What kind do you use? Recommend? Price? I would need 2. They would be in the Cargo area of a 2003 Suburban.


----------



## Mac's Mom (Jun 7, 2010)

I'm a little confused. You're looking for crates for transportation purposes only? If so, for what size dogs?


----------



## Taylor (Apr 7, 2009)

Yes, sorry. Just for use in the Suburban. Its for my 2 GSD's


----------



## JKlatsky (Apr 21, 2007)

We have an Expedition and we use the Varikennels. 








To fit 2 side by side, we use a 400 (36" long) for my 70lbers and a 500 (40") for the 90lb dogs. I have friends with Suburbans who put 2 500 kennels side by side, but you generally have to put the one up a little on a shelf so that they fit. This does work out nicely because if you build it right you can put a flat rolling storage box underneath the crate that's up for dog gear!!
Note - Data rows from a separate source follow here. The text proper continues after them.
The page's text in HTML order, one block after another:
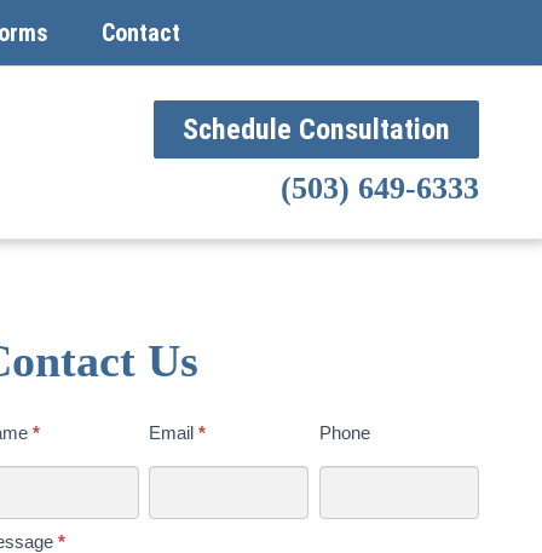
Contact
Schedule Consultation
(503) 649-6333
Us
* Email* Phone
*
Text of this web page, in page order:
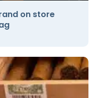
on store
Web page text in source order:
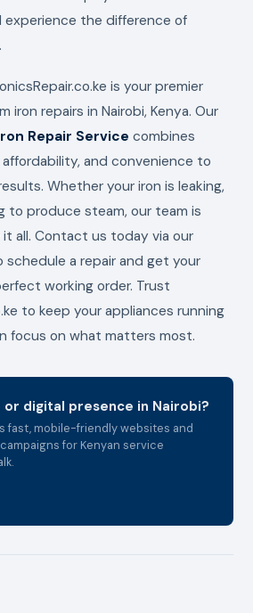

You do not have to get the name brand ones. I think the Bargain Hound version at PetsMart is something like $80. These also pop up on Craigslist fairly often, in good shape, and for a reduced cost. Just be sure to bleach and disinfect the crates before you put your furkids in them if they're not new.


----------



## Taylor (Apr 7, 2009)

Thank you! That was very helpful.


----------



## CainGSD (Nov 15, 2003)

Taylor said:


> Thank you! That was very helpful.


I have the two 500 crates side by side set up in my older suburban that JKlatsky wrote about. This is working out exceptionally well for me. I do have one crate on a 7 inch wooden box with the roll out under the bed box for gear. The other crate is on 4 inch wooden riser. I am also able to lay the middle row of seating flat and it will accomodate 2 additional 500 crates for longer trips. I will try and get a picture of this set up for you.


----------



## Taylor (Apr 7, 2009)

CainGSD said:


> I have the two 500 crates side by side set up in my older suburban that JKlatsky wrote about. This is working out exceptionally well for me. I do have one crate on a 7 inch wooden box with the roll out under the bed box for gear. The other crate is on 4 inch wooden riser. I am also able to lay the middle row of seating flat and it will accomodate 2 additional 500 crates for longer trips. I will try and get a picture of this set up for you.


 
I appreciate it. So did you make the wooden box? I think my DH could definatley do that. I appreciate any pics you may have.


----------